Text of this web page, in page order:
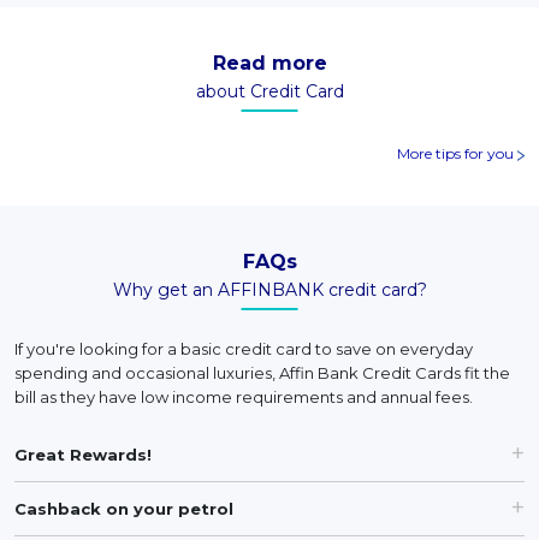
Read more
about Credit Card
More tips for you
FAQs
Why get an AFFINBANK credit card?
If you're looking for a basic credit card to save on everyday
spending and occasional luxuries, Affin Bank Credit Cards fit the
bill as they have low income requirements and annual fees.
Great Rewards!
Cashback on your petrol
────────
• [EXERCISE GOAL] Beginning at the line containing "bill as they", output exactly each line up to and including the last line of the material above.

• [TASK RESULT]
bill as they have low income requirements and annual fees.
Great Rewards!
Cashback on your petrol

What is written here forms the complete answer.